For details, see Renesas AI Applications.
Multiple AI framework support
- DRP-AI TVM is provided, which is optimized for DRP-AI and is based on Apache TVM, a widely used open source AI compiler.
- AI models from multiple AI frameworks (ONNX, Pytorch, Tensorflow) can be converted into object files that can be executed on the RZ/V series.(*)
(*) Pruning model generation support is available only for Pytorch and Tensorflow.
- By combining Renesas' AI accelerator "DRP-AI" with the ARM CPU, more AI models can be run on the RZ/V.
Optimized for the AI accelerator on RZ/V (DRP-AI)
- High power efficiency is achieved through cooperation between hardware (DRP-AI) and software (DRP-AI Tool).
- By using the DRP-AI Tool, you can easily deploy AI models that are optimized to maximize the performance of DRP-AI.

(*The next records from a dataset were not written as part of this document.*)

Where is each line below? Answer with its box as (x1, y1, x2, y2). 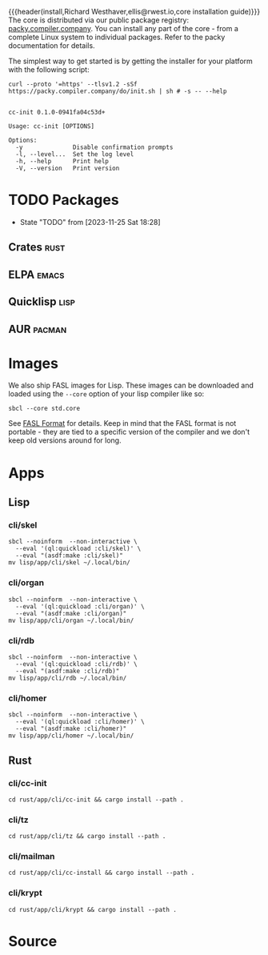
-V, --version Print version (15, 164, 120, 172)
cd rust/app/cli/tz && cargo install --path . (8, 833, 166, 841)
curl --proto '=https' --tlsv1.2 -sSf (8, 80, 138, 88)
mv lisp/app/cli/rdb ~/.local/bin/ (8, 674, 127, 682)
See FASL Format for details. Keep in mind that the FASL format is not (8, 419, 237, 428)
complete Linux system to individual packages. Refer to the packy (8, 32, 226, 42)
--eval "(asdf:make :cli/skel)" (15, 552, 124, 560)
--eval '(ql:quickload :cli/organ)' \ (15, 602, 146, 611)
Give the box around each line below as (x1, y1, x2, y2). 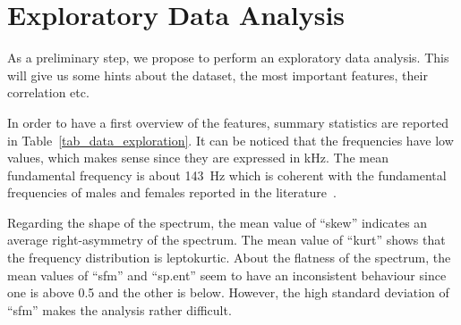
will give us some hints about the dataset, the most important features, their (7, 65, 428, 84)
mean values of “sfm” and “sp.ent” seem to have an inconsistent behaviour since (7, 265, 447, 284)
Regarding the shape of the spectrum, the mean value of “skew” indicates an (7, 212, 428, 231)
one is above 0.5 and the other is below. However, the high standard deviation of (7, 283, 449, 302)
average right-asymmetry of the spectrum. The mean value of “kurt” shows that (7, 230, 446, 249)
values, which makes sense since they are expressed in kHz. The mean (7, 148, 388, 167)
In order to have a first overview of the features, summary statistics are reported (7, 112, 449, 131)
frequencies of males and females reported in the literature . (7, 183, 337, 202)
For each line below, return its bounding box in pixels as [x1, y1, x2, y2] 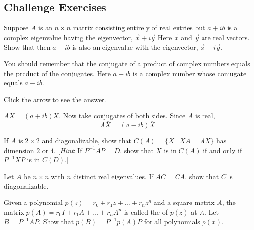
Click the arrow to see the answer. [4, 94, 106, 104]
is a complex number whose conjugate [132, 68, 247, 78]
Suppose [4, 23, 29, 33]
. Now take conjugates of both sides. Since [59, 110, 186, 121]
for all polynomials [144, 216, 200, 227]
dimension [4, 145, 34, 155]
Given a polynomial [4, 197, 63, 207]
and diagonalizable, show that [42, 135, 131, 146]
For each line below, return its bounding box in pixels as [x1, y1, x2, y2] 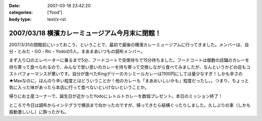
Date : [9, 3, 20, 8]
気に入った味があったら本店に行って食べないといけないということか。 [9, 85, 149, 91]
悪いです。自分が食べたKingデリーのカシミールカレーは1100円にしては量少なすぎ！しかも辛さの [51, 71, 243, 77]
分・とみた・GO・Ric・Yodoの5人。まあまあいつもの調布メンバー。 [9, 48, 145, 54]
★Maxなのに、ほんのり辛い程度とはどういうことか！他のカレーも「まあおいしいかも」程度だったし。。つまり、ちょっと [9, 77, 249, 83]
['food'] [47, 10, 63, 15]
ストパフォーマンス [9, 71, 48, 77]
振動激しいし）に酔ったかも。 [9, 109, 69, 115]
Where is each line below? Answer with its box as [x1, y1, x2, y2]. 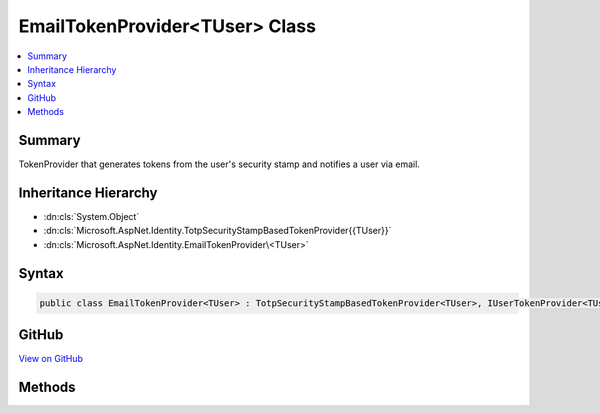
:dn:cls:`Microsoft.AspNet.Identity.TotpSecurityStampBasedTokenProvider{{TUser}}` [43, 225, 392, 237]
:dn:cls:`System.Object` [43, 210, 140, 222]
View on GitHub [18, 353, 84, 365]
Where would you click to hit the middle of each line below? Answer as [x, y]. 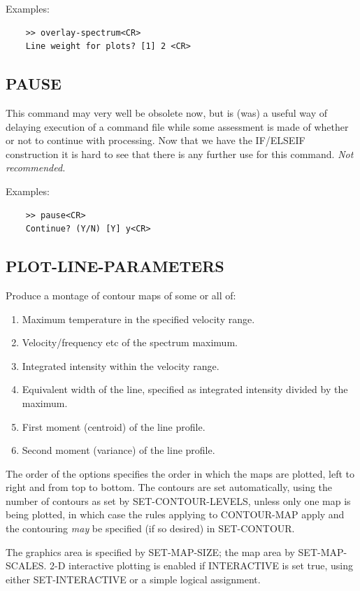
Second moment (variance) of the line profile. [118, 450]
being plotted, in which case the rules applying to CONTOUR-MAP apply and [175, 514]
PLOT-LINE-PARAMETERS [115, 266]
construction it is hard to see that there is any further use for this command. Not [180, 154]
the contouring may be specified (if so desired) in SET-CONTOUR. [150, 528]
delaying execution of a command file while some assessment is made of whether [177, 126]
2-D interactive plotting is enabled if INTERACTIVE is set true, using [201, 565]
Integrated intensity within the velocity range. [121, 365]
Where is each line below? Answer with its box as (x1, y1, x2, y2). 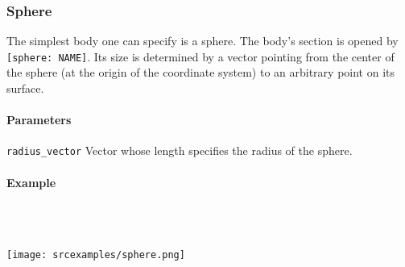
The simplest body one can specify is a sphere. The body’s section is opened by (6, 32, 399, 49)
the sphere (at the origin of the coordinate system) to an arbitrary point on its (6, 64, 395, 81)
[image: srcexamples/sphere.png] (6, 249, 185, 261)
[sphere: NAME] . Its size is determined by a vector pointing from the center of (6, 48, 395, 65)
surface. (6, 80, 44, 97)
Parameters (6, 111, 72, 128)
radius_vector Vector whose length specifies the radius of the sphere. (6, 142, 353, 159)
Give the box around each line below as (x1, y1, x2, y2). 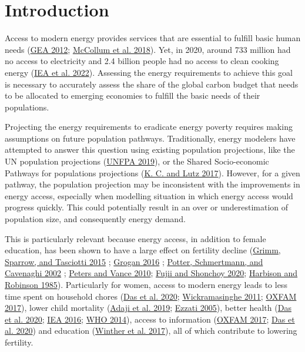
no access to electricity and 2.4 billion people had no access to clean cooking (5, 55, 279, 67)
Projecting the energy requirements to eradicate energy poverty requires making (5, 120, 293, 133)
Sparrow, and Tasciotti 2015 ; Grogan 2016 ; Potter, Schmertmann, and (5, 255, 263, 267)
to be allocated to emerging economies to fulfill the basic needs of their (5, 89, 260, 102)
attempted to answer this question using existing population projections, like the (5, 143, 295, 156)
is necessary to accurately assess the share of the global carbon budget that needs (5, 78, 299, 90)
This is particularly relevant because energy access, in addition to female (5, 232, 266, 244)
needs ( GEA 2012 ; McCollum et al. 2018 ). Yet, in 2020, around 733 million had (5, 43, 291, 55)
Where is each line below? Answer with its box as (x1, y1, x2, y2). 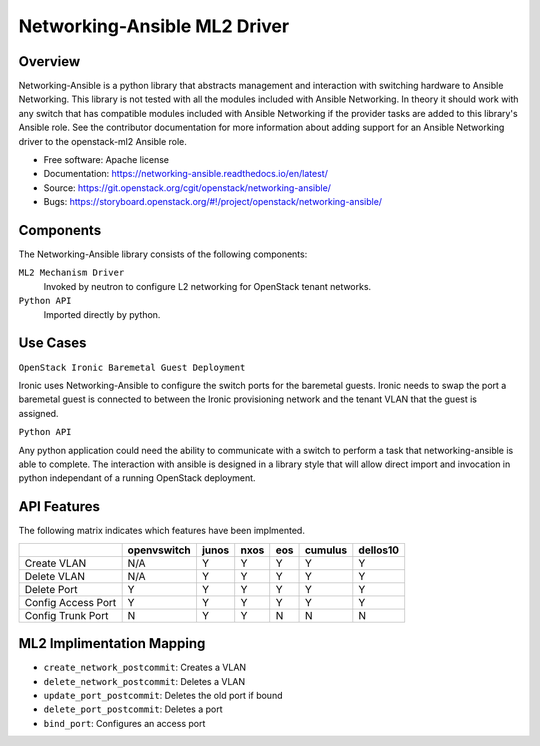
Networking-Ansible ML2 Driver (18, 15, 290, 37)
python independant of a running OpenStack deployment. (18, 472, 256, 484)
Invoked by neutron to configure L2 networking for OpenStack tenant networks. (43, 280, 372, 292)
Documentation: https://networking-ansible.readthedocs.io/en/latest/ (43, 168, 329, 180)
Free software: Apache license (43, 154, 170, 166)
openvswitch (127, 543, 192, 557)
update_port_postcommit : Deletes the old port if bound (43, 689, 283, 701)
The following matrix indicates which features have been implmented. (18, 525, 305, 537)
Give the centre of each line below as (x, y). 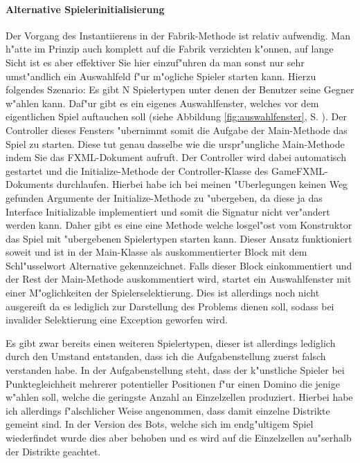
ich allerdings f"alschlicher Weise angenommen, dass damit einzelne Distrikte (168, 410)
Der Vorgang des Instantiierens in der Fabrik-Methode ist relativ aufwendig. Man (178, 35)
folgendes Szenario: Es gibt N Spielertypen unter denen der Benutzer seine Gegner (180, 89)
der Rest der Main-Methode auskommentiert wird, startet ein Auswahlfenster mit (179, 279)
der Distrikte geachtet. (53, 451)
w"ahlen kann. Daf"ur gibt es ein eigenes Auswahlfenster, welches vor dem (162, 103)
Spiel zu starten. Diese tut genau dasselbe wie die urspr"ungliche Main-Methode (175, 143)
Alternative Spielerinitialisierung (85, 9)
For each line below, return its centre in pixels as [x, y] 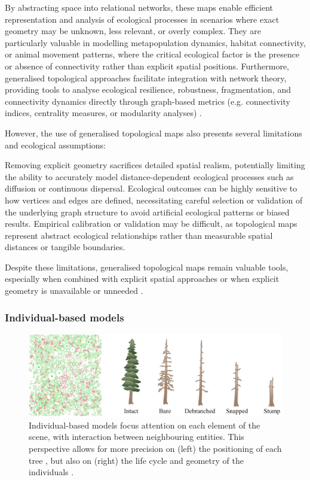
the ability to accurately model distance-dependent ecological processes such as [149, 176]
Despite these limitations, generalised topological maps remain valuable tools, [147, 267]
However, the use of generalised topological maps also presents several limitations [154, 133]
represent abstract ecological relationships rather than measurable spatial [139, 235]
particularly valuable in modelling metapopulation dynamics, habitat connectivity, [155, 42]
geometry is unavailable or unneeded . [74, 291]
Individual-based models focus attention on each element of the [145, 425]
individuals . [51, 472]
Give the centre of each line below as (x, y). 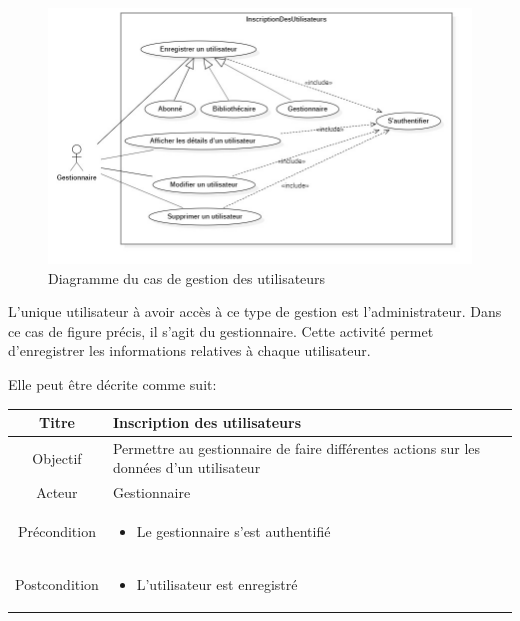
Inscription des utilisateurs (206, 422)
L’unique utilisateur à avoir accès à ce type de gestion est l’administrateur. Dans (255, 311)
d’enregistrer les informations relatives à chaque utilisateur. (189, 350)
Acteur (57, 492)
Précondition (56, 531)
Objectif (57, 457)
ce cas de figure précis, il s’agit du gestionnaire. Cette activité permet (221, 330)
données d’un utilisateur (186, 467)
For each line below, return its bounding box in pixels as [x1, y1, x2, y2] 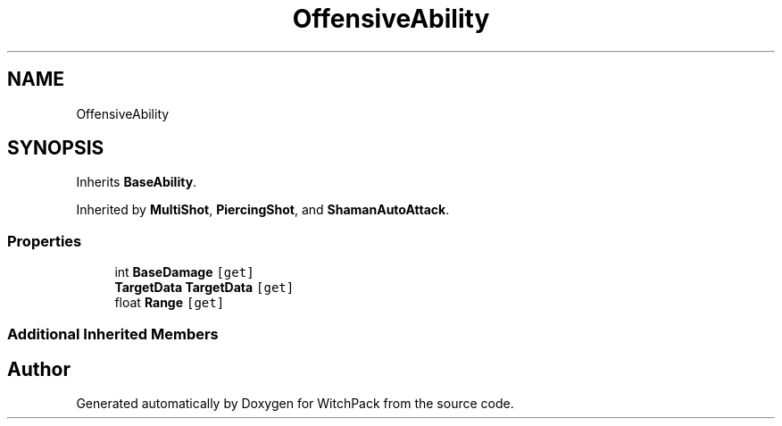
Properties [7, 231, 82, 250]
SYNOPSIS [7, 137, 104, 160]
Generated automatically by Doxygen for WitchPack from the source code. [76, 396, 514, 412]
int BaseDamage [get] [114, 264, 254, 280]
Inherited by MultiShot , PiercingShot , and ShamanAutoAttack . [76, 202, 450, 218]
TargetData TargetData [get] [114, 280, 295, 296]
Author [7, 357, 71, 380]
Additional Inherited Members [7, 324, 219, 343]
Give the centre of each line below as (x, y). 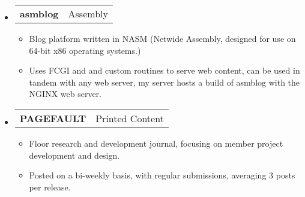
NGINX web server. (65, 94)
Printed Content (130, 118)
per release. (50, 187)
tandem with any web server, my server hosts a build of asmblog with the (165, 82)
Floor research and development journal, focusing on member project (156, 143)
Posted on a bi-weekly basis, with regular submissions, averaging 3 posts (162, 175)
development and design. (74, 155)
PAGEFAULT (53, 118)
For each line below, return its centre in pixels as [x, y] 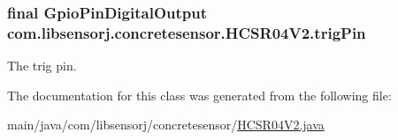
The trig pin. [42, 66]
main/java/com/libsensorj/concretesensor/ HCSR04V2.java [166, 125]
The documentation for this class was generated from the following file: [199, 95]
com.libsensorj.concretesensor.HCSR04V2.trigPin [187, 32]
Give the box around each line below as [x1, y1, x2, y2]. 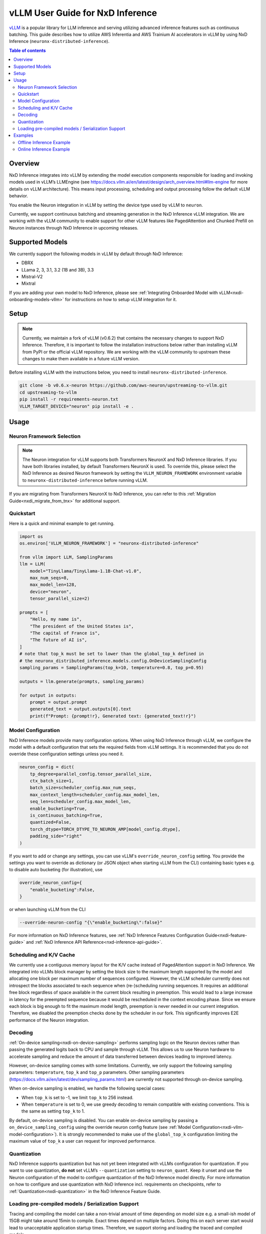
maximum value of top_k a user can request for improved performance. [9, 1138, 156, 1144]
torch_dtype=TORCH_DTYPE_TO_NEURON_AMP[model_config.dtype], [30, 826, 181, 832]
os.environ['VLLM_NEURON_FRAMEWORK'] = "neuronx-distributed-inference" [19, 540, 199, 546]
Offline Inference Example [18, 139, 71, 145]
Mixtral [21, 280, 36, 286]
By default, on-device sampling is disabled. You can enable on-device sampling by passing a [9, 1117, 198, 1123]
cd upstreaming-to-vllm [19, 389, 77, 395]
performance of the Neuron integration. [9, 1017, 90, 1023]
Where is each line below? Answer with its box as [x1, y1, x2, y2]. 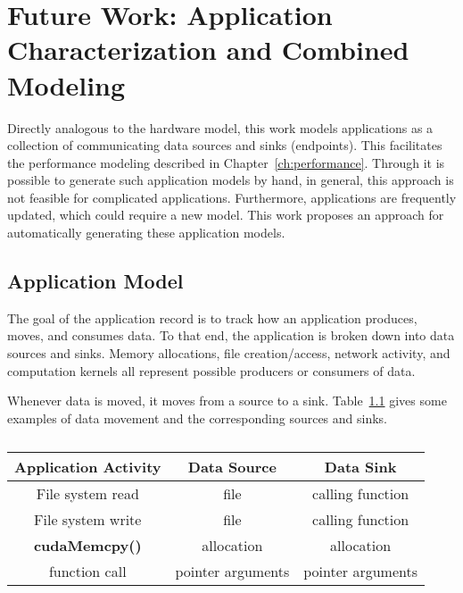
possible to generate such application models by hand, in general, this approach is [7, 171, 454, 189]
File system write [34, 509, 142, 530]
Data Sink [324, 456, 397, 478]
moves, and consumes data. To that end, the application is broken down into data [7, 326, 455, 345]
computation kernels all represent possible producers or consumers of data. [7, 361, 416, 380]
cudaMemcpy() [33, 535, 142, 556]
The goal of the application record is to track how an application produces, [7, 308, 418, 327]
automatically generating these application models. [7, 223, 285, 242]
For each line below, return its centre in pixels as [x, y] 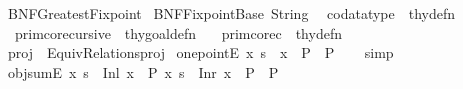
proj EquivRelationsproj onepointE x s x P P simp [200, 52]
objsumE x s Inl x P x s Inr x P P [143, 71]
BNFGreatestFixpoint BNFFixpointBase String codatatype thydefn [231, 13]
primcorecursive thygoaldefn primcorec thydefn [178, 32]
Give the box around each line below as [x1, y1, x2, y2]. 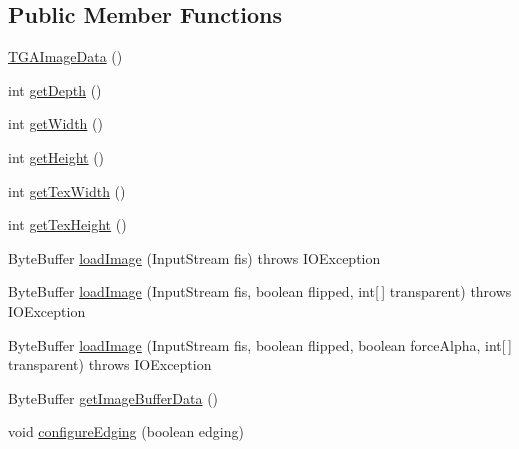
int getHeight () [8, 146, 105, 167]
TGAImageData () [8, 46, 123, 67]
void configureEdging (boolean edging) [8, 421, 244, 442]
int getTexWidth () [8, 180, 126, 201]
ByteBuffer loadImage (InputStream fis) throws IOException [8, 247, 381, 268]
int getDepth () [8, 79, 102, 100]
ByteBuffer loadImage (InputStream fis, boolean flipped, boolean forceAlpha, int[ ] [8, 334, 512, 355]
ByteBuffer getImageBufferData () [8, 387, 219, 408]
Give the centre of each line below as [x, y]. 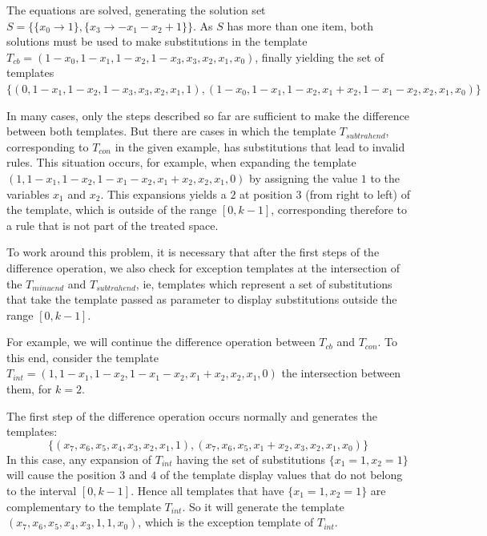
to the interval [42, 491]
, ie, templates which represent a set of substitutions [264, 283]
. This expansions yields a [163, 193]
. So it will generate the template [263, 506]
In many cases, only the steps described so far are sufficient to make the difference [208, 115]
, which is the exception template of [226, 522]
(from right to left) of [358, 193]
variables [28, 193]
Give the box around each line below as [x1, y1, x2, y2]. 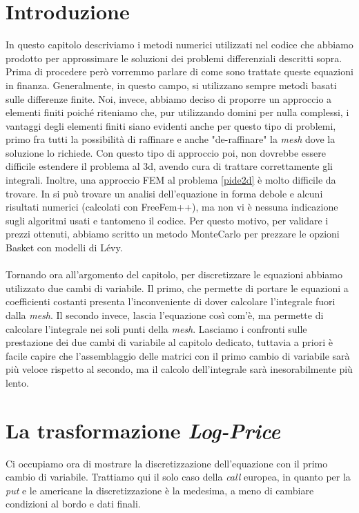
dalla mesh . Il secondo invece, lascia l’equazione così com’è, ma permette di [6, 308, 324, 322]
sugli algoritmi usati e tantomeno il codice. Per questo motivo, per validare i [6, 213, 329, 227]
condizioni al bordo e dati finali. [6, 496, 141, 511]
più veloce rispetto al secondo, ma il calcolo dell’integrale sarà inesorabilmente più [6, 362, 353, 376]
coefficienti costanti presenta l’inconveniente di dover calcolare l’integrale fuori [6, 294, 336, 309]
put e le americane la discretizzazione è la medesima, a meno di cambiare [6, 483, 314, 497]
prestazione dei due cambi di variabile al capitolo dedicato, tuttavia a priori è [6, 335, 333, 349]
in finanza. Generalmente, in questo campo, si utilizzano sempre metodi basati [6, 77, 337, 92]
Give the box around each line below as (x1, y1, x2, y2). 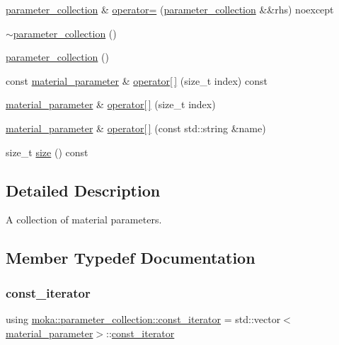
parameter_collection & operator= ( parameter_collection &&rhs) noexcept (6, 2, 334, 16)
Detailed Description (6, 179, 161, 201)
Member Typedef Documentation (6, 247, 255, 269)
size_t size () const (6, 144, 88, 159)
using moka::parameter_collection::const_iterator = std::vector (6, 311, 281, 326)
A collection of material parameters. (6, 212, 162, 227)
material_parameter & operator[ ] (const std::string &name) (6, 120, 266, 135)
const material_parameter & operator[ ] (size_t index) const (6, 73, 268, 88)
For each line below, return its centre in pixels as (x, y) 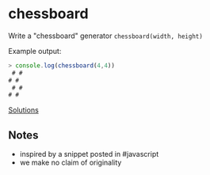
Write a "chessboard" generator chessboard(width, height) (106, 36)
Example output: (35, 51)
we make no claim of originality (71, 162)
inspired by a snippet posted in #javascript (89, 154)
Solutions (24, 110)
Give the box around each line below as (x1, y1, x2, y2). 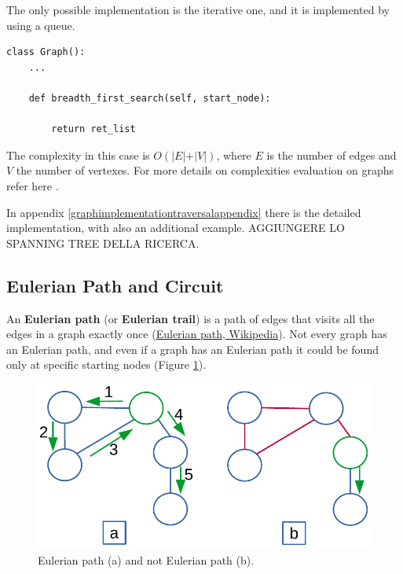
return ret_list (51, 123, 136, 135)
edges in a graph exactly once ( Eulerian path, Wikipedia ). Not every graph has (6, 326, 387, 342)
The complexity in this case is (6, 146, 150, 163)
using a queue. (6, 17, 75, 33)
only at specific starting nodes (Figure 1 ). (6, 356, 207, 373)
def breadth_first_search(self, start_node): (28, 92, 271, 104)
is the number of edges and (266, 146, 397, 163)
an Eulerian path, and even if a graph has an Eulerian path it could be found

- In addition, for the RZ/V2H, RZ/V2N, it is possible to generate pruning models optimized for the DRP-AI architecture, resulting in higher power efficiency.
- For details, see below:
AI model weight reduction support(RZ/V2H, RZ/V2N)
- The built-in calibration function of DRP-AI TVM automatically generates INT8 models that are lighter than FP32 AI models.(*)
(*) A few dozen sample images are required.
- A pruning tool is provided to reduce the weight data of AI models by up to approximately 90%.(**)
(**) Patches and guides for modifying the AI framework's training script for DRP-AI will be provided as an Extension Pack. The training script for Pytorch or Tensorflow must be prepared by the user.
- For details, see below:
A function to check performance and accuracy before implementation on a device
- Supports estimating and outputting the inference time when implementing on a device when compiling an AI model in DRP-AI TVM.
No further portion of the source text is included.